Records shown

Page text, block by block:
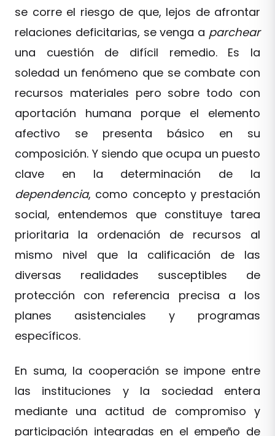
se corre el riesgo de que, lejos de afrontar
relaciones deficitarias, se venga a parchear
una cuestión de difícil remedio. Es la
soledad un fenómeno que se combate con
recursos materiales pero sobre todo con
aportación humana porque el elemento
afectivo se presenta básico en su
composición. Y siendo que ocupa un puesto
clave en la determinación de la
dependencia, como concepto y prestación
social, entendemos que constituye tarea
prioritaria la ordenación de recursos al
mismo nivel que la calificación de las
diversas realidades susceptibles de
protección con referencia precisa a los
planes asistenciales y programas
específicos.
En suma, la cooperación se impone entre
las instituciones y la sociedad entera
mediante una actitud de compromiso y
participación integradas en el empeño de
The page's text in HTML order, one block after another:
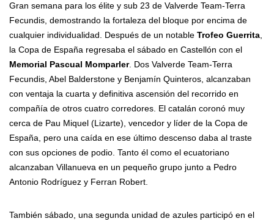
Gran semana para los élite y sub 23 de Valverde Team-Terra
Fecundis, demostrando la fortaleza del bloque por encima de
cualquier individualidad. Después de un notable Trofeo Guerrita,
la Copa de España regresaba el sábado en Castellón con el
Memorial Pascual Momparler. Dos Valverde Team-Terra
Fecundis, Abel Balderstone y Benjamín Quinteros, alcanzaban
con ventaja la cuarta y definitiva ascensión del recorrido en
compañía de otros cuatro corredores. El catalán coronó muy
cerca de Pau Miquel (Lizarte), vencedor y líder de la Copa de
España, pero una caída en ese último descenso daba al traste
con sus opciones de podio. Tanto él como el ecuatoriano
alcanzaban Villanueva en un pequeño grupo junto a Pedro
Antonio Rodríguez y Ferran Robert.
También sábado, una segunda unidad de azules participó en el
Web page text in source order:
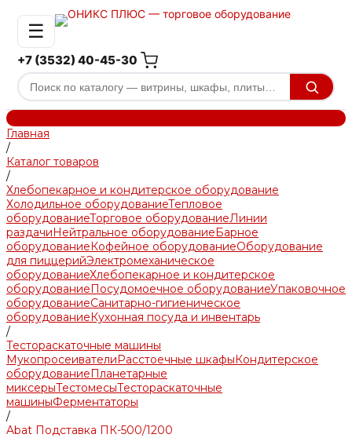
☰
+7 (3532) 40-45-30
Главная
/
Каталог товаров
/
Хлебопекарное и кондитерское оборудование
Холодильное оборудованиеТепловое
оборудованиеТорговое оборудованиеЛинии
раздачиНейтральное оборудованиеБарное
оборудованиеКофейное оборудованиеОборудование
для пиццерийЭлектромеханическое
оборудованиеХлебопекарное и кондитерское
оборудованиеПосудомоечное оборудованиеУпаковочное
оборудованиеСанитарно-гигиеническое
оборудованиеКухонная посуда и инвентарь
/
Тестораскаточные машины
МукопросеивателиРасстоечные шкафыКондитерское
оборудованиеПланетарные
миксерыТестомесыТестораскаточные
машиныФерментаторы
/
Abat Подставка ПК-500/1200
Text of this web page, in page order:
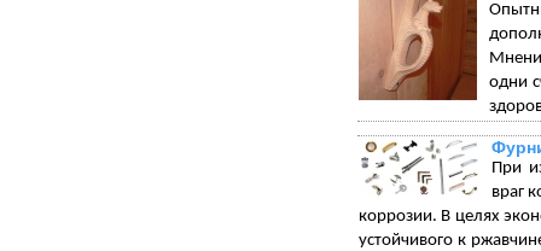
одни
При
враг
коррозии. В целях
устойчивого к
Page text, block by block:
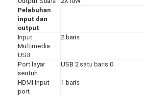
Pelabuhan
input dan
output
Input
Multimedia
USB
2 baris
Port layar
sentuh
USB 2 satu baris.0
HDMI Input
port
1 baris
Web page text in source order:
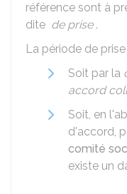
référence sont à
dite de prise.
La période de
Soit par la
accord
Soit, en
d'accord,
comité
existe un
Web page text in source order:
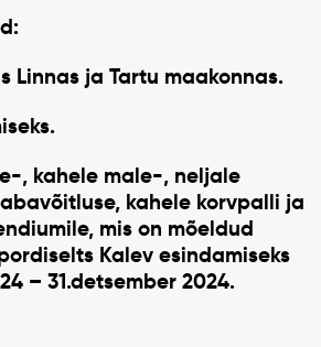
Linnas ja Tartu maakonnas.
, kahele male-, neljale
kahele korvpalli ja
mis on mõeldud
Kalev esindamiseks
– 31.detsember 2024.
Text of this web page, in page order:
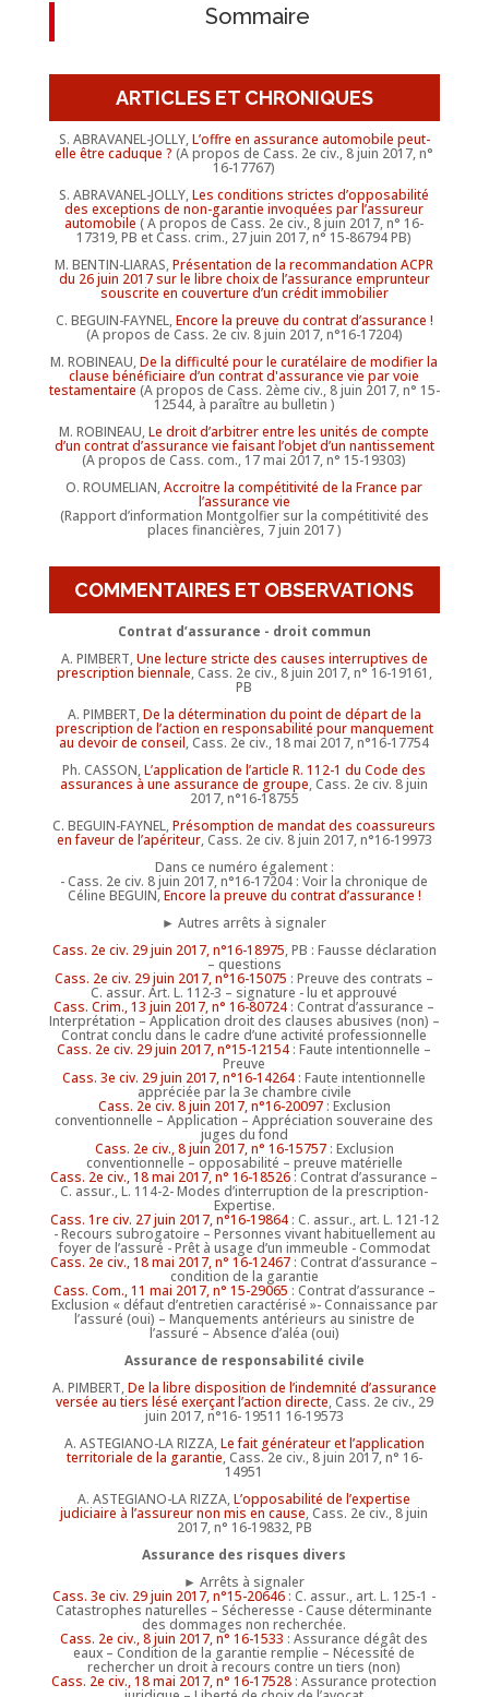
Sommaire
ARTICLES ET CHRONIQUES
S. ABRAVANEL-JOLLY,L’offre en assurance automobile peut-
elle être caduque ? (A propos de Cass. 2e civ., 8 juin 2017, n°
16-17767)
S. ABRAVANEL-JOLLY,Les conditions strictes d’opposabilité
des exceptions de non-garantie invoquées par l’assureur
automobile ( A propos de Cass. 2e civ., 8 juin 2017, n° 16-
17319, PB et Cass. crim., 27 juin 2017, n° 15-86794 PB)
M. BENTIN-LIARAS,Présentation de la recommandation ACPR
du 26 juin 2017 sur le libre choix de l’assurance emprunteur
souscrite en couverture d’un crédit immobilier
C. BEGUIN-FAYNEL,Encore la preuve du contrat d’assurance !
(A propos de Cass. 2e civ. 8 juin 2017, n°16-17204)
M. ROBINEAU,De la difficulté pour le curatélaire de modifier la
clause bénéficiaire d’un contrat d'assurance vie par voie
testamentaire (A propos de Cass. 2ème civ., 8 juin 2017, n° 15-
12544, à paraître au bulletin )
M. ROBINEAU,Le droit d’arbitrer entre les unités de compte
d’un contrat d’assurance vie faisant l’objet d’un nantissement
(A propos de Cass. com., 17 mai 2017, n° 15-19303)
O. ROUMELIAN,Accroitre la compétitivité de la France par
l’assurance vie
(Rapport d’information Montgolfier sur la compétitivité des
places financières, 7 juin 2017 )
COMMENTAIRES ET OBSERVATIONS
Contrat d’assurance - droit commun
A. PIMBERT,Une lecture stricte des causes interruptives de
prescription biennale, Cass. 2e civ., 8 juin 2017, n° 16-19161,
PB
A. PIMBERT,De la détermination du point de départ de la
prescription de l’action en responsabilité pour manquement
au devoir de conseil, Cass. 2e civ., 18 mai 2017, n°16-17754
Ph. CASSON,L’application de l’article R. 112-1 du Code des
assurances à une assurance de groupe, Cass. 2e civ. 8 juin
2017, n°16-18755
C. BEGUIN-FAYNEL,Présomption de mandat des coassureurs
en faveur de l’apériteur, Cass. 2e civ. 8 juin 2017, n°16-19973
Dans ce numéro également :
- Cass. 2e civ. 8 juin 2017, n°16-17204 : Voir la chronique de
Céline BEGUIN,Encore la preuve du contrat d’assurance !
► Autres arrêts à signaler
Cass. 2e civ. 29 juin 2017, n°16-18975, PB : Fausse déclaration
– questions
Cass. 2e civ. 29 juin 2017, n°16-15075 : Preuve des contrats –
C. assur. Art. L. 112-3 – signature - lu et approuvé
Cass. Crim., 13 juin 2017, n° 16-80724 : Contrat d’assurance –
Interprétation – Application droit des clauses abusives (non) –
Contrat conclu dans le cadre d’une activité professionnelle
Cass. 2e civ. 29 juin 2017, n°15-12154 : Faute intentionnelle –
Preuve
Cass. 3e civ. 29 juin 2017, n°16-14264 : Faute intentionnelle
appréciée par la 3e chambre civile
Cass. 2e civ. 8 juin 2017, n°16-20097: Exclusion
conventionnelle – Application – Appréciation souveraine des
juges du fond
Cass. 2e civ., 8 juin 2017, n° 16-15757: Exclusion
conventionnelle – opposabilité – preuve matérielle
Cass. 2e civ., 18 mai 2017, n° 16-18526: Contrat d’assurance –
C. assur., L. 114-2- Modes d’interruption de la prescription-
Expertise.
Cass. 1re civ. 27 juin 2017, n°16-19864 : C. assur., art. L. 121-12
- Recours subrogatoire – Personnes vivant habituellement au
foyer de l’assuré - Prêt à usage d’un immeuble - Commodat
Cass. 2e civ., 18 mai 2017, n° 16-12467 : Contrat d’assurance –
condition de la garantie
Cass. Com., 11 mai 2017, n° 15-29065 : Contrat d’assurance –
Exclusion « défaut d’entretien caractérisé »- Connaissance par
l’assuré (oui) – Manquements antérieurs au sinistre de
l’assuré – Absence d’aléa (oui)
Assurance de responsabilité civile
A. PIMBERT,De la libre disposition de l’indemnité d’assurance
versée au tiers lésé exerçant l’action directe, Cass. 2e civ., 29
juin 2017, n°16- 19511 16-19573
A. ASTEGIANO-LA RIZZA,Le fait générateur et l’application
territoriale de la garantie, Cass. 2e civ., 8 juin 2017, n° 16-
14951
A. ASTEGIANO-LA RIZZA,L’opposabilité de l’expertise
judiciaire à l’assureur non mis en cause, Cass. 2e civ., 8 juin
2017, n° 16-19832, PB
Assurance des risques divers
► Arrêts à signaler
Cass. 3e civ. 29 juin 2017, n°15-20646 : C. assur., art. L. 125-1 -
Catastrophes naturelles – Sécheresse - Cause déterminante
des dommages non recherchée.
Cass. 2e civ., 8 juin 2017, n° 16-1533 : Assurance dégât des
eaux – Condition de la garantie remplie – Nécessité de
rechercher un droit à recours contre un tiers (non)
Cass. 2e civ., 18 mai 2017, n° 16-17528 : Assurance protection

What to work on
The answer should be a single number: the count of lines in the records that hold the string "RIZZA".

Output
2